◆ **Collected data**
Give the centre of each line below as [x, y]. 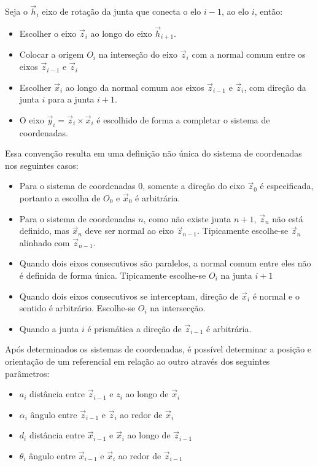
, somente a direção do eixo [194, 186]
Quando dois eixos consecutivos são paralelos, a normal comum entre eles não [165, 263]
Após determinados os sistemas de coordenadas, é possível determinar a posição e [158, 349]
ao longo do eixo [121, 33]
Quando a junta [49, 328]
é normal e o [276, 296]
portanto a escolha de [60, 198]
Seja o [16, 11]
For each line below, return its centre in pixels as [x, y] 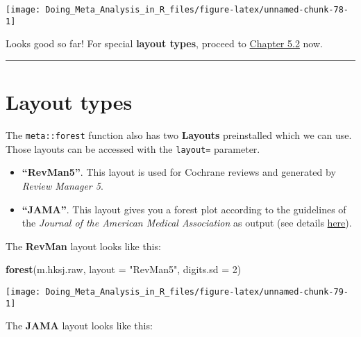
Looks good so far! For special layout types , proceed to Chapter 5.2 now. [164, 43]
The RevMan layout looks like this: [83, 246]
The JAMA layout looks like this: [79, 326]
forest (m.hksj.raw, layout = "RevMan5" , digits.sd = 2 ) [124, 269]
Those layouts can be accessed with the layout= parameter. [133, 148]
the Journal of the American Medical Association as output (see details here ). [187, 223]
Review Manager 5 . [62, 185]
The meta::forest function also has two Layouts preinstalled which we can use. [179, 135]
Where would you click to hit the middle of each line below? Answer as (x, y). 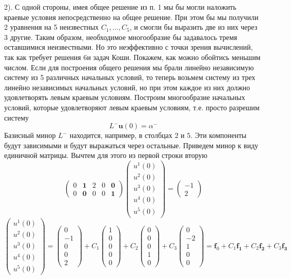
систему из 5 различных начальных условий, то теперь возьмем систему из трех (130, 77)
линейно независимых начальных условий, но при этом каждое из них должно (127, 87)
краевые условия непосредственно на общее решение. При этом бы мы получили (131, 17)
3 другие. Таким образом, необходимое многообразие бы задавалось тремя (121, 37)
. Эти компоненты (219, 135)
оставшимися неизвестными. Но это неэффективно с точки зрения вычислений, (129, 47)
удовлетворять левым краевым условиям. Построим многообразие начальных (125, 97)
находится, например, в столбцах (121, 135)
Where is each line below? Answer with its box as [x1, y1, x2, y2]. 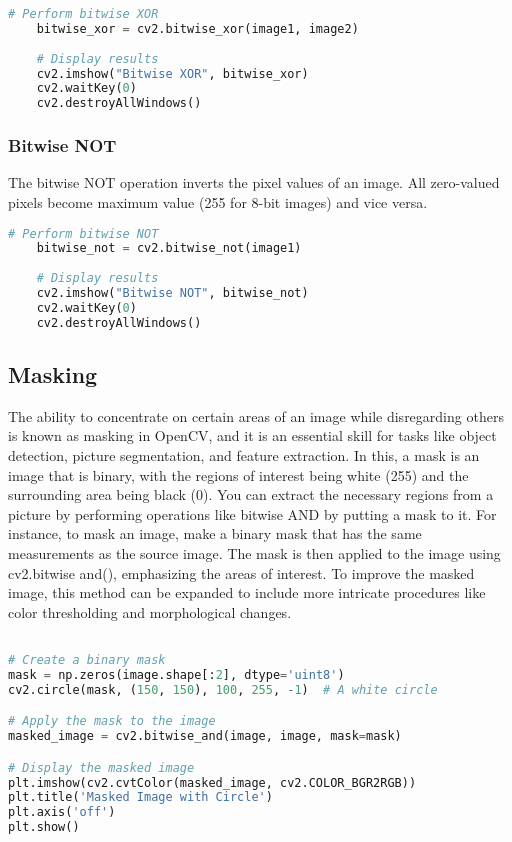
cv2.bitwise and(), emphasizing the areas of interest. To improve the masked [8, 562, 475, 583]
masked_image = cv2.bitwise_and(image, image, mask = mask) [8, 729, 402, 744]
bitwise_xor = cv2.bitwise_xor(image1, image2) [36, 21, 359, 36]
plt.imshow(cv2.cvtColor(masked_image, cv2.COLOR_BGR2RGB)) [8, 775, 417, 790]
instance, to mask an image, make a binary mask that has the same [8, 523, 422, 544]
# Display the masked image [8, 760, 195, 775]
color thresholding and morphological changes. [8, 601, 292, 622]
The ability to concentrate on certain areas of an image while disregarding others [8, 405, 504, 426]
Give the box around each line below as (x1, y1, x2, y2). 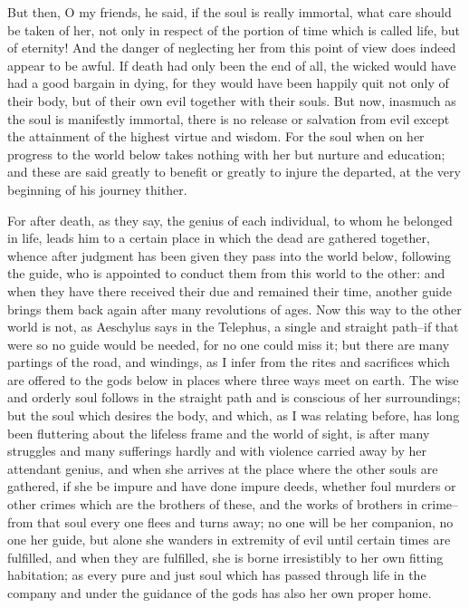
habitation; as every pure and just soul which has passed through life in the (7, 565, 426, 584)
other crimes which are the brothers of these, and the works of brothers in (7, 495, 417, 514)
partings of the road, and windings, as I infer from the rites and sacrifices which (7, 352, 450, 372)
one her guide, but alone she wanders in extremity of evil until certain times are (7, 530, 451, 549)
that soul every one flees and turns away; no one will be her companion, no (37, 512, 454, 531)
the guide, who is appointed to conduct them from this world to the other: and (7, 264, 445, 283)
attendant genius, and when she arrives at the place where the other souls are (7, 458, 438, 478)
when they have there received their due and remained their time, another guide (7, 281, 453, 300)
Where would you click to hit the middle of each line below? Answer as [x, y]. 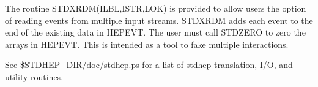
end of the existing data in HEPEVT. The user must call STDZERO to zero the [155, 32]
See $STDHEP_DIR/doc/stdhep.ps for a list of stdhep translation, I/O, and [149, 65]
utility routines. [34, 76]
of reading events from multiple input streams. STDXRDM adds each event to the [159, 20]
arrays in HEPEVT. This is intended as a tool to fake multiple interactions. [147, 44]
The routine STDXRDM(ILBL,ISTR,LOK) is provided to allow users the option [156, 8]
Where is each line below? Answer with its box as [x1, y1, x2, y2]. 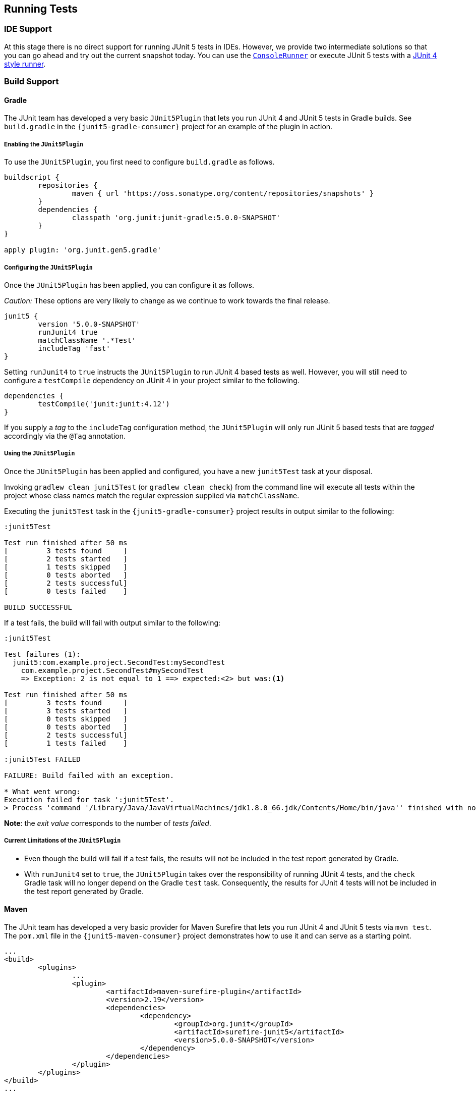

◆ **Directions for this task**
Write out, from the lines above, only those from the line with "other crimes which" to the line with "that soul every", exactly as given, including the first and the last.

◆ **Answer below**
other crimes which are the brothers of these, and the works of brothers in (7, 495, 417, 514)
partings of the road, and windings, as I infer from the rites and sacrifices which (7, 352, 450, 372)
one her guide, but alone she wanders in extremity of evil until certain times are (7, 530, 451, 549)
that soul every one flees and turns away; no one will be her companion, no (37, 512, 454, 531)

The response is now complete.